The explanation is straightforward: For each physical quantity, there is also a lattice version of it. The reason is that the computer doesn’t understand the concept of units (e.g., meter, second). So it is your job to make sure that each quantity has a well defined lattice value. In order to do this, you need conversion factors which carry the unit and, additionally, a scale. For example, imagine your characteristic length is 25cm, but on the lattice this is 5 lattice nodes. Then the conversion factor will be 5cm. Clear?
This you do for each physical quantity of interest. For simplicity you set the lattice constant in lattice units to unity and absorb the factor in the conversion factor. The same for the time step. That’s all.
What you should do whenever you think of a new simulation: Write a table with four columns. 1) name of quantity 2) typical physical value 3) typical value on the lattice 4) conversion factor.
Now, the typical relation $\delta t \propto \delta x^2$ addresses the conversion factors, e.g.:
simulation 1: \delta t = 1e-5 s; \delta x = 1e-6 m
simulation 2: \delta t = 2.5e-6 s; \delta x = 5e-7 m (refined by factor 2)
Is it clear now?

I’ll try to put it in my own words now… just to make sure I got it… and I’ll do a little example to make some things clearer.

Let’s say I’m doing a lid driven cavity flow. The cavity is of size 1m x 1m x 1m and the velocity u_p at the top is 2 m/s. I’ll choose a grid of size 100 x 100 x 100.

Now, for convenience, dx_lb and dt_lb are set to unity in lattice units ( dx_lb = 1; dt_lb = 1) whereas dx_p in physical units is dx_p = 1/100m.
Thus the conversion factor would be fac_x = 1/100m and I can calculate any quantity x_p in [m] with x_p = fac_x * x_lb. For example if there is an obstacle in the cavity covering 10 lattice nodes it is x_p = 1/100m * 10 = 0.1m in physical units.

Well… easy so far
Though, I find it more difficult with the time scale… here we go.

In my simulations rather than choosing dt to a fix value, I compute dt given the lattice velocity u_lb (say u_lb=0.1). Given all the properties above this yields dt_p = dx_p * (u_lb/u_p) = 1/100 m * 0.1/2m/s = 0,0005s. If this conversion is correct I think the time scale factor fac_t = dt_p since dt_lb = 1 and dt_p = fac_t * dt_lb.

Or an alternative way: by choosing u_lb I also choose a scaling factor for the velocity. This would be fac_u = u_p/u_lb = 2/0.1 m/s = 20 m/s. Given this factor I should be able to compute the time scale factor, right?

Since u = x/t ==> t = x/u ==> fac_t = fac_x / fac_u = 0.01m/20m/s = 0.0005s

Fine!
Now, if I perform one update step in the simulation I update the actual flows time with 0.0005s.

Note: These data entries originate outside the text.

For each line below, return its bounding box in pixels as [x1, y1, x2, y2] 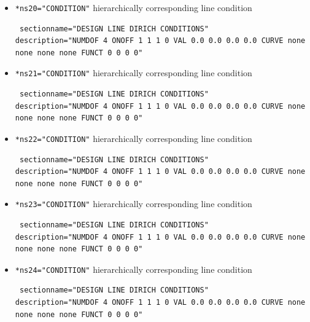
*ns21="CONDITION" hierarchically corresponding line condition [15, 66, 252, 79]
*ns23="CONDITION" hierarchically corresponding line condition [15, 197, 252, 210]
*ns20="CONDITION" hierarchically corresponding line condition [15, 1, 252, 14]
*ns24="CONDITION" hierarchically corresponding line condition [15, 262, 252, 275]
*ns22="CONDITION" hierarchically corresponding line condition [15, 132, 252, 144]
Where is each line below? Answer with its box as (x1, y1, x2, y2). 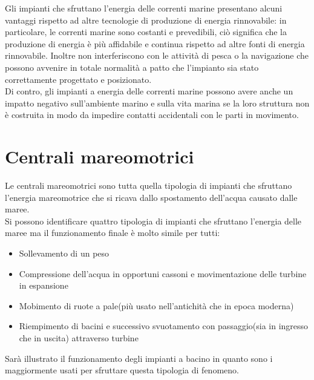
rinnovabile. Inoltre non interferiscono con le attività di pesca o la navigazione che (5, 49, 309, 62)
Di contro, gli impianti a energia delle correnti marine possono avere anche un (5, 85, 293, 97)
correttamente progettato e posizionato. (5, 73, 152, 85)
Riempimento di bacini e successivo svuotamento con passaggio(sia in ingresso (19, 319, 309, 332)
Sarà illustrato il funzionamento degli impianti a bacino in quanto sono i (5, 352, 273, 364)
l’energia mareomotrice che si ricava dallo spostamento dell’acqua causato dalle (5, 191, 298, 203)
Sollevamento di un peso (19, 247, 110, 260)
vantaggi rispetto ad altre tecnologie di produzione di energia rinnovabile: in (5, 13, 287, 26)
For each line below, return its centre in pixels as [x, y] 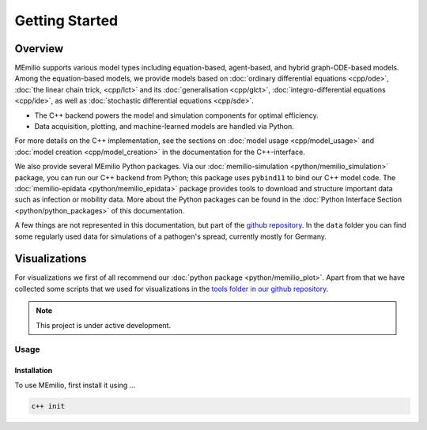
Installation [34, 371]
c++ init [48, 406]
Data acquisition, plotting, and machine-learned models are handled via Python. [164, 126]
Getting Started [66, 21]
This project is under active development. [104, 325]
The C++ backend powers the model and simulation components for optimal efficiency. [177, 115]
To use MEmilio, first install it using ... [75, 385]
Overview [39, 49]

Generally I think one can state, that chosing dt_lb = 1, dx_lb = 1 their counterparts in physical units dt_p and dx_p denote the scale factor.

But I’d like to discuss some further stuff here regarding the lattice velocity and the lattice speed of sound. The lattice speed is always defined as c=dt/dx. Is there an intuitive explanation for this? What does the lattice speed actually represent?

Your explanation seems to be correct.
I am not entirely sure how to interpret the speed of sound in the lattice. But I would be glad if somebody would explain it.

How important is the lattice speed in the OpenLb converter if your are starting flow from zero, especially for porous media where you do not know the final flow rate for a given pressure drop?
I have used the OpenLb a lot for zero initial condition flows and in all, i just pick arbitrary combinations of Re and U such that they give me a specified tau, i.e viscosity. For me, I am not interested in the OpenLB Re and U, my final simulation gives me velocities that I can use to calculate the main Re for my flow.
Are my assumptions correct?

if you do not U or Re, then you have to try and play around. I have never simulated porous media flow. But you can always compute the upper value of the velocity: Due to the obstacles, the final flow velocity will always be smaller than that of a Poiseuille flow with same pressure gradient, right? The question is by which amount the final velocity is reduced. What about Darcy’s law? If you could guess the order of the permeability, it would help.